Work instructions: A faithful copy of the entries is needed, one that leaves out the pictures.

Extracted information:
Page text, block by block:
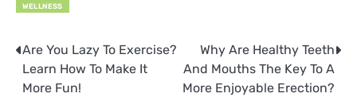
WELLNESS
Post
navigation
Are You Lazy To Exercise?
Learn How To Make It
More Fun!
Why Are Healthy Teeth
And Mouths The Key To A
More Enjoyable Erection?
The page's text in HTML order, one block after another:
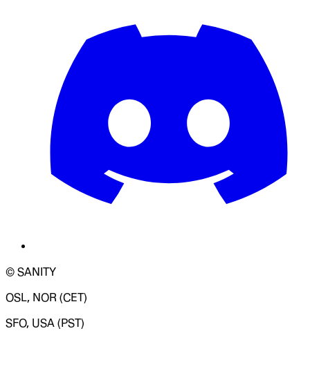
© SANITY
OSL, NOR (CET)
SFO, USA (PST)
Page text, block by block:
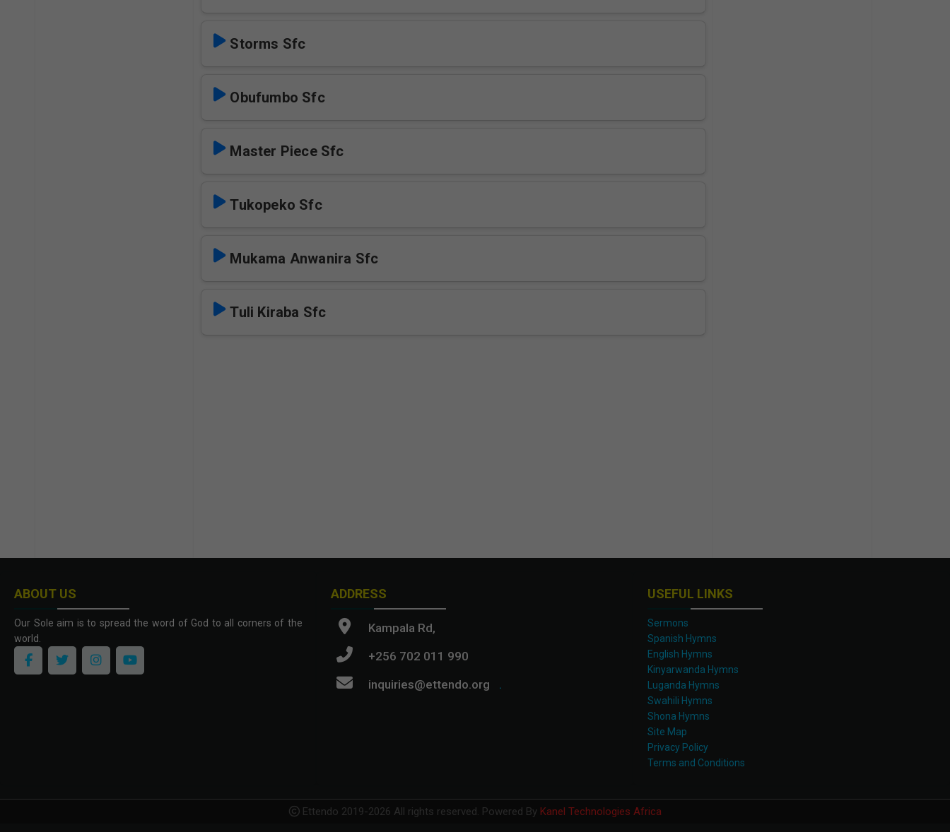
Storms Sfc
Obufumbo Sfc
Master Piece Sfc
Tukopeko Sfc
Mukama Anwanira Sfc
Tuli Kiraba Sfc
ABOUT US
Our Sole aim is to spread the word of God to all corners of the
world.
ADDRESS
Kampala Rd,
+256 702 011 990
inquiries@ettendo.org
.
USEFUL LINKS
Sermons
Spanish Hymns
English Hymns
Kinyarwanda Hymns
Luganda Hymns
Swahili Hymns
Shona Hymns
Site Map
Privacy Policy
Terms and Conditions
Ettendo 2019-2026 All rights reserved. Powered By Kanel Technologies Africa
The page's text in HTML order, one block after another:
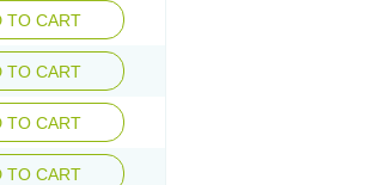
TO CART
TO CART
TO CART
TO CART

Expected answer:
Page text, block by block:
WELLNESS
Post
navigation
Are You Lazy To Exercise?
Learn How To Make It
More Fun!
Why Are Healthy Teeth
And Mouths The Key To A
More Enjoyable Erection?
The page's text in HTML order, one block after another:
© SANITY
OSL, NOR (CET)
SFO, USA (PST)
Page text, block by block:
Storms Sfc
Obufumbo Sfc
Master Piece Sfc
Tukopeko Sfc
Mukama Anwanira Sfc
Tuli Kiraba Sfc
ABOUT US
Our Sole aim is to spread the word of God to all corners of the
world.
ADDRESS
Kampala Rd,
+256 702 011 990
inquiries@ettendo.org
.
USEFUL LINKS
Sermons
Spanish Hymns
English Hymns
Kinyarwanda Hymns
Luganda Hymns
Swahili Hymns
Shona Hymns
Site Map
Privacy Policy
Terms and Conditions
Ettendo 2019-2026 All rights reserved. Powered By Kanel Technologies Africa
The page's text in HTML order, one block after another:
TO CART
TO CART
TO CART
TO CART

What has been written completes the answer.